#### [WHAT YOU WILL DO]
Only the lines below from the one that contains "Do we some US" through the one that contains "Table of Contents (56, 189)" should appear in your answer, exact and without pictures.

#### [INFORMATION]
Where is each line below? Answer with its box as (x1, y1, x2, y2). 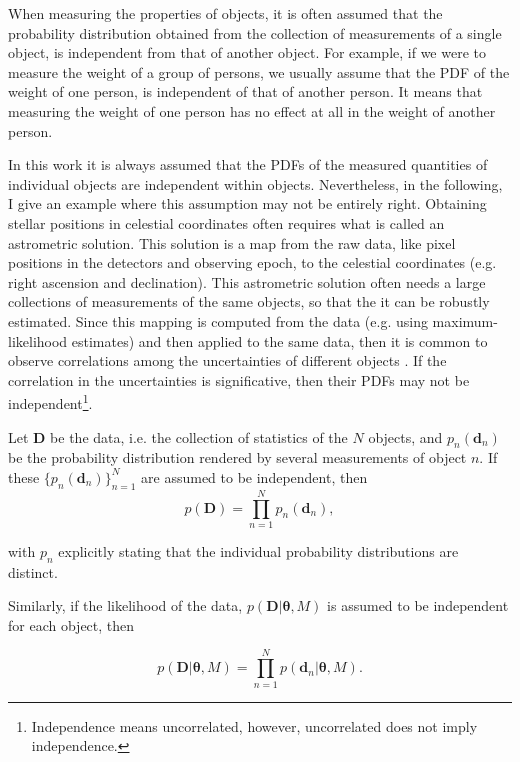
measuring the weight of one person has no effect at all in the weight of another (8, 100, 496, 121)
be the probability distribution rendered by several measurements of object (8, 447, 467, 468)
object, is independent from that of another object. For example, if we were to (8, 42, 486, 63)
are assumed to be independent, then (141, 466, 368, 487)
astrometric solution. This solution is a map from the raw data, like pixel (8, 232, 456, 253)
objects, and (368, 426, 443, 447)
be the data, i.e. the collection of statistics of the (50, 426, 348, 447)
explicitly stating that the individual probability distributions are (58, 540, 459, 561)
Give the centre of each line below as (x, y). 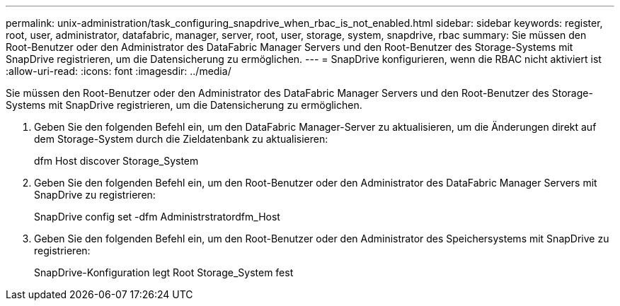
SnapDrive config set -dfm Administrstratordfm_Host (157, 217)
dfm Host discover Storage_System (116, 161)
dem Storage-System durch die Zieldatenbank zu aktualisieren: (181, 139)
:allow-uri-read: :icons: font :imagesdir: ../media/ (119, 71)
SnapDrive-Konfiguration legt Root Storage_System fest (164, 272)
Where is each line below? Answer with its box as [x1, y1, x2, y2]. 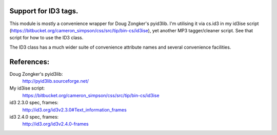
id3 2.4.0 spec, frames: [9, 114, 59, 120]
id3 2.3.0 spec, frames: [9, 100, 58, 106]
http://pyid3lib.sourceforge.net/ [22, 78, 89, 84]
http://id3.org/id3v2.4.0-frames [22, 121, 89, 127]
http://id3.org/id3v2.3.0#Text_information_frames [22, 106, 127, 112]
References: [9, 57, 50, 66]
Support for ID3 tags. [9, 7, 78, 15]
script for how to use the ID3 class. [9, 35, 84, 41]
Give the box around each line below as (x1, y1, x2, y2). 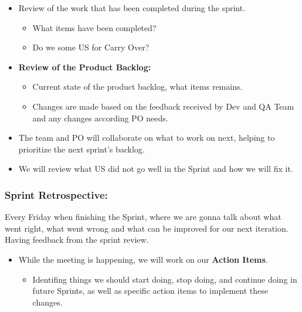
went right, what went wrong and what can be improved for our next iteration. (5, 222, 289, 234)
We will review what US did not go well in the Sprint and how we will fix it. (18, 162, 293, 175)
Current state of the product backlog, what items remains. (32, 80, 243, 93)
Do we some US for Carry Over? (32, 41, 150, 53)
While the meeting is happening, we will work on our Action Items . (18, 253, 268, 265)
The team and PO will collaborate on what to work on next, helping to (18, 131, 275, 144)
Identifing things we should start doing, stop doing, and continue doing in (32, 273, 297, 285)
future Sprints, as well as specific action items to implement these (32, 284, 269, 297)
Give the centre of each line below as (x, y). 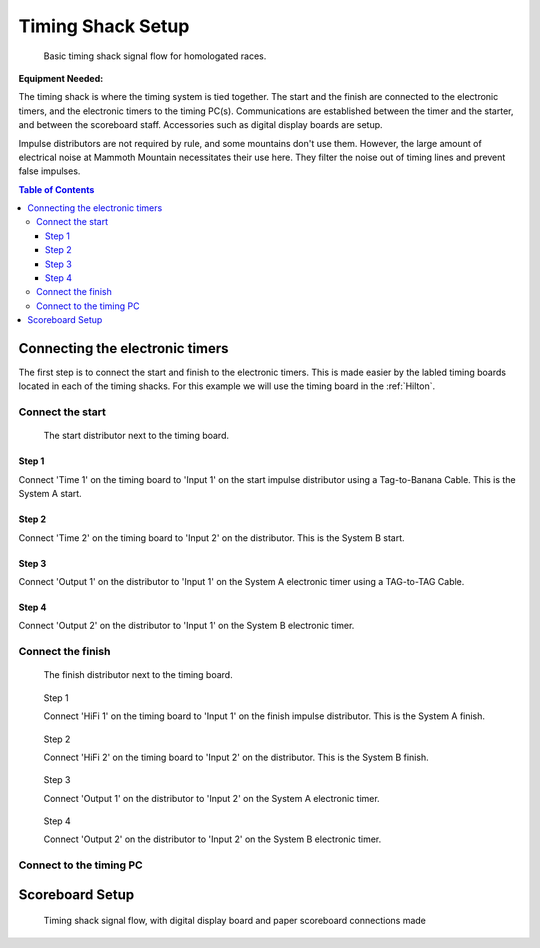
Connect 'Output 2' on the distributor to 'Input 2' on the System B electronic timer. (212, 839)
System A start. (50, 494)
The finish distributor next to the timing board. (138, 675)
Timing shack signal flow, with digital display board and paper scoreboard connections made (235, 921)
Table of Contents (56, 189)
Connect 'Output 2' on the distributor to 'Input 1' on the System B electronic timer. (186, 626)
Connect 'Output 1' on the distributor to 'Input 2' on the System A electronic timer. (211, 798)
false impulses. (49, 171)
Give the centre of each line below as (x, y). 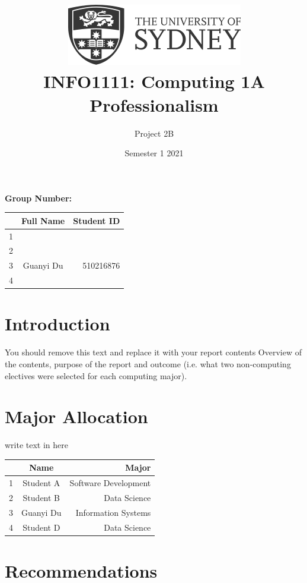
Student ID (97, 220)
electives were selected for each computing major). (96, 375)
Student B (41, 498)
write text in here (37, 445)
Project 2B (154, 133)
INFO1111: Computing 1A (154, 81)
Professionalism (154, 104)
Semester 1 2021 (154, 153)
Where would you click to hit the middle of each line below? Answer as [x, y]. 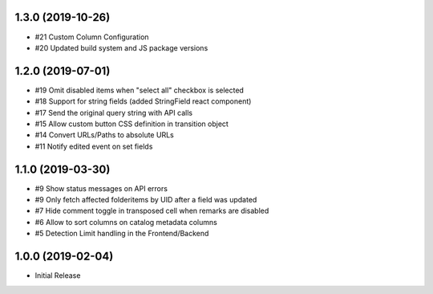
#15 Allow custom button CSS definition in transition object [132, 124]
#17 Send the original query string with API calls [113, 112]
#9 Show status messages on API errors [101, 188]
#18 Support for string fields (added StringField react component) [143, 101]
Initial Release [58, 276]
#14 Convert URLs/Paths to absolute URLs [104, 135]
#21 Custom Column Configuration [92, 37]
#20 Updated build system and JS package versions [121, 47]
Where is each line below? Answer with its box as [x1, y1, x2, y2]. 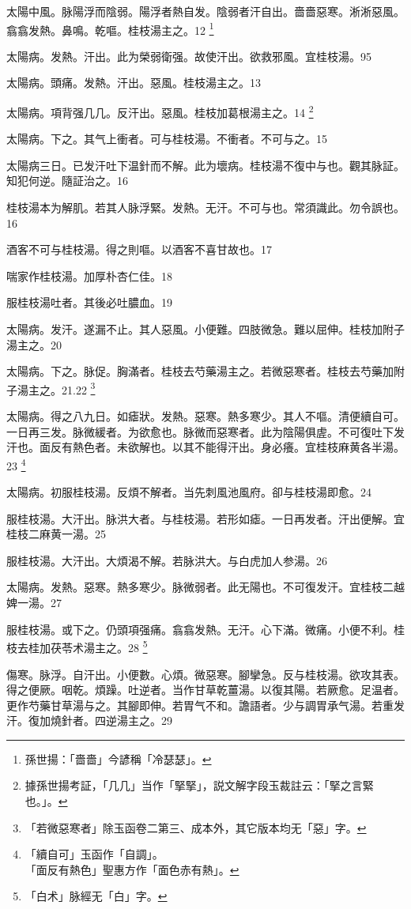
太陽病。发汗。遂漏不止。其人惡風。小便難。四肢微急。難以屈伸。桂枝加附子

#### [TASK SOLUTION]
Do we some US for Carry Over? (32, 41, 150, 53)
While the meeting is happening, we will work on our Action Items . (18, 253, 268, 265)
The team and PO will collaborate on what to work on next, helping to (18, 131, 275, 144)
Identifing things we should start doing, stop doing, and continue doing in (32, 273, 297, 285)
future Sprints, as well as specific action items to implement these (32, 284, 269, 297)
Give the centre of each line below as (x, y). 
Connect 'Output 2' on the distributor to 'Input 2' on the System B electronic timer. (212, 839)
System A start. (50, 494)
The finish distributor next to the timing board. (138, 675)
Timing shack signal flow, with digital display board and paper scoreboard connections made (235, 921)
Table of Contents (56, 189)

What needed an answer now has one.